No quiero adornos, no, no me hacen falta.
Escucho la música y me mezo.
Esperanzas y expectativas,
como en un relato de Dickens;
pero la esperanza es más grande que la expectativa.
Y qué bonito es eso, te lo aseguro.
Yo casi lo había olvidado.
Apunto está de llegar el invierno
para recordármelo.
Nocturno en diciembre (28 de diciembre)
Apenas existo, un suspiro mediano, pero qué dulce pensar que existo o que soy hoja que cae y se levanta de nuevo.
Qué belleza en su sonido cuando cae.
Apenas soy, y menos contemplo la posibilidad de ser frente a una platea de teatro enriquecida con luces glamurosas, dispuesta a soltar un aplauso.
Qué susto cuando salgo al escenario.
Las luces se apagan; las manos se quedan agarrotadas en el amago.
Y yo me río y me sonrío y lloro, que no sé su razón, pero me siento bien, tan bien, o puede que sea al contrario…
Qué bien que no sé si existo o soy, qué gozo apenas ser aire que se consume al segundo de ser expelido.
El día es amado por la noche, la noche amada por el día, aunque no se contemplan las caras de frente, y yo sigo apenas existiendo, apenas siendo.
Y qué si soy solo una mota de polvo vista al bies de la luz de un foco. Bailo y me pierdo entre bambalinas; soy el Cascanueces, soy Giselle, soy Petrushka, soy lo que sean aquellos que apenas fueron y quisieron y murieron.
Pero qué belleza aquella de no ser vista por nada ni nadie y elevarte a la luna y acariciar el sol y depositar los sueños sobre las copas de los árboles y de nuevo caer, ser hoja, para volver a nacer, quizá, puede…
Apenas soy, apenas existo, pero mi mano se mueve, mi corazón le sigue o es al revés, todo al revés…
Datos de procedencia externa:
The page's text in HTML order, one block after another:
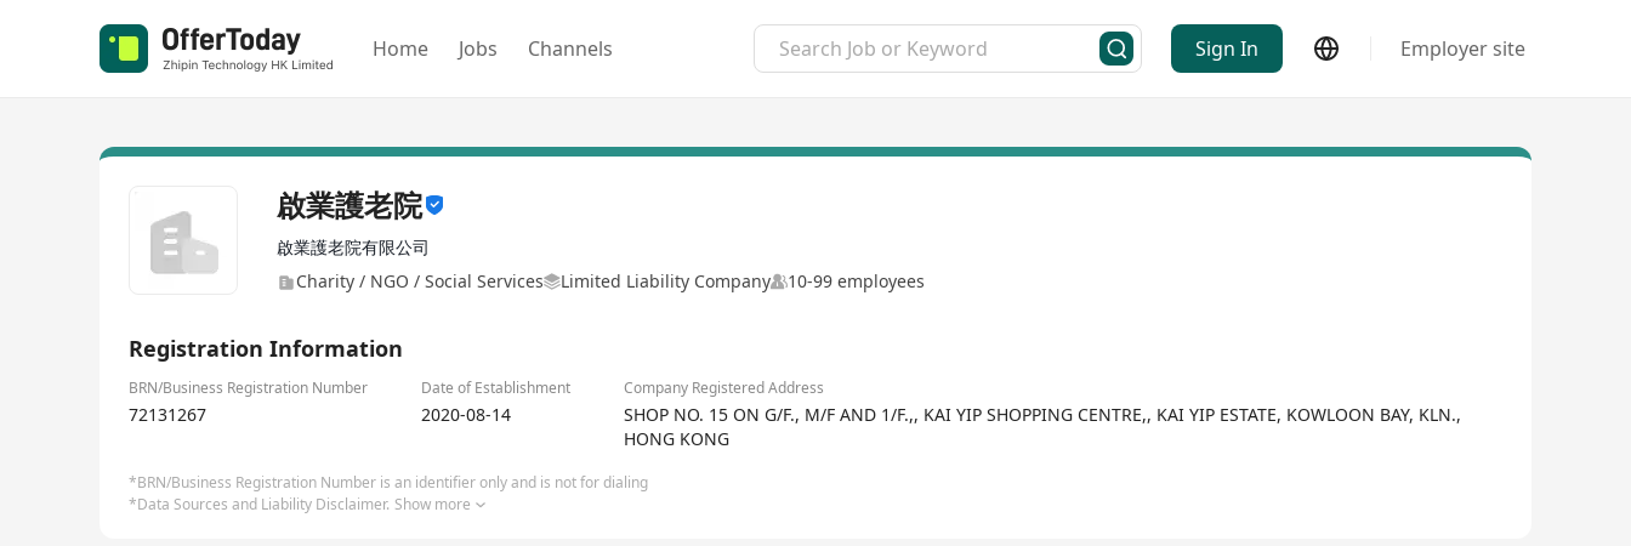
Home Jobs Channels Sign In Employer site
啟業護老院
啟業護老院有限公司
Charity / NGO / Social Services
Limited Liability Company 10-99 employees
Registration Information
BRN/Business Registration Number Date of Establishment Company Registered Address
72131267 2020-08-14
SHOP NO. 15 ON G/F., M/F AND 1/F.,, KAI YIP SHOPPING CENTRE,, KAI YIP ESTATE, KOWLOON BAY, KLN.,
HONG KONG
*BRN/Business Registration Number is an identifier only and is not for dialing
*Data Sources and Liability Disclaimer. Show more

Qué bien, qué placer, qué ilusión que nos envuelve en un nocturno efímero de Chopin.
Pienso y me revuelco en lo que pienso, y de todos los pensamientos surge la duda que me hace tanto bien, y le cojo la mano a Descartes y le digo «cuanto tú creas me parece bueno, me parece bien».
Y apenas soy, apenas existo, y mientras dudo o canto o bailo, siento que floto y vuelo y regreso a todas las cosas que tuvieron un principio y un final en mi pequeñita cabeza, y me sumerjo en todas ellas y me hace tanto bien…
Me hace tanto bien apenas ser, apenas escuchar el sonido de mi propia caída de hoja al brotar y descender.